> _THE DATA_
::::::::::
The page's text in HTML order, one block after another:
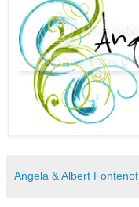
Angela & Albert Fontenot
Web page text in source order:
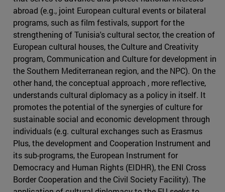
abroad (e.g., joint European cultural events or bilateral
programs, such as film festivals, support for the
strengthening of Tunisia's cultural sector, the creation of
European cultural houses, the Culture and Creativity
program, Communication and Culture for development in
the Southern Mediterranean region, and the NPC). On the
other hand, the conceptual approach , more reflective,
understands cultural diplomacy as a policy in itself. It
promotes the potential of the synergies of culture for
sustainable social and economic development through
individuals (e.g. cultural exchanges such as Erasmus
Plus, the development and Cooperation Instrument and
its sub-programs, the European Instrument for
Democracy and Human Rights (EIDHR), the ENI Cross
Border Cooperation and the Civil Society Facility). The
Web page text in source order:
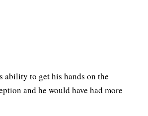
ability to get his hands on the
and he would have had more
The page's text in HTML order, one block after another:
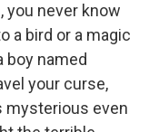
never know
a bird or a magic
boy named
your curse,
mysterious even
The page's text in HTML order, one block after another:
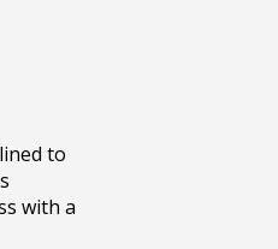
to
with a
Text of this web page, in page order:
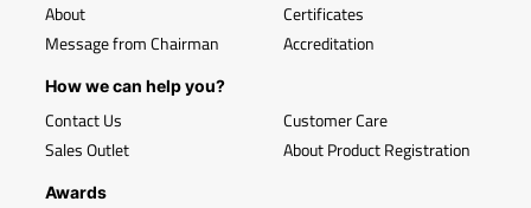
About
Message from Chairman
Certificates
Accreditation
How we can help you?
Contact Us
Sales Outlet
Customer Care
About Product Registration
Awards
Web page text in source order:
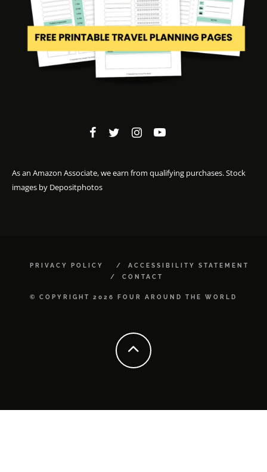
As an Amazon Associate, we earn from qualifying purchases. Stock
images by Depositphotos
PRIVACY POLICY
ACCESSIBILITY STATEMENT
CONTACT
© COPYRIGHT 2026 FOUR AROUND THE WORLD
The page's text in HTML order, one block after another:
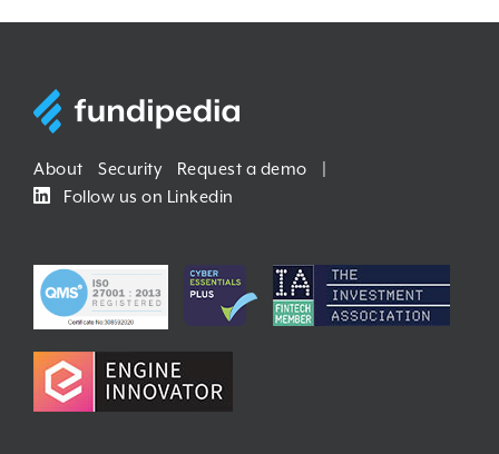
About Security Request a demo
Follow us on Linkedin
::::::::::
Take every line of the material and copy it exactly, leaving out the pictures.

> _YOUR RESPONSE_
The page's text in HTML order, one block after another:
Angela & Albert Fontenot
Web page text in source order:
abroad (e.g., joint European cultural events or bilateral
programs, such as film festivals, support for the
strengthening of Tunisia's cultural sector, the creation of
European cultural houses, the Culture and Creativity
program, Communication and Culture for development in
the Southern Mediterranean region, and the NPC). On the
other hand, the conceptual approach , more reflective,
understands cultural diplomacy as a policy in itself. It
promotes the potential of the synergies of culture for
sustainable social and economic development through
individuals (e.g. cultural exchanges such as Erasmus
Plus, the development and Cooperation Instrument and
its sub-programs, the European Instrument for
Democracy and Human Rights (EIDHR), the ENI Cross
Border Cooperation and the Civil Society Facility). The
Web page text in source order:
ability to get his hands on the
and he would have had more
The page's text in HTML order, one block after another:
never know
a bird or a magic
boy named
your curse,
mysterious even
The page's text in HTML order, one block after another:
to
with a
Text of this web page, in page order:
About
Message from Chairman
Certificates
Accreditation
How we can help you?
Contact Us
Sales Outlet
Customer Care
About Product Registration
Awards
Web page text in source order:
As an Amazon Associate, we earn from qualifying purchases. Stock
images by Depositphotos
PRIVACY POLICY
ACCESSIBILITY STATEMENT
CONTACT
© COPYRIGHT 2026 FOUR AROUND THE WORLD
The page's text in HTML order, one block after another:
About Security Request a demo
Follow us on Linkedin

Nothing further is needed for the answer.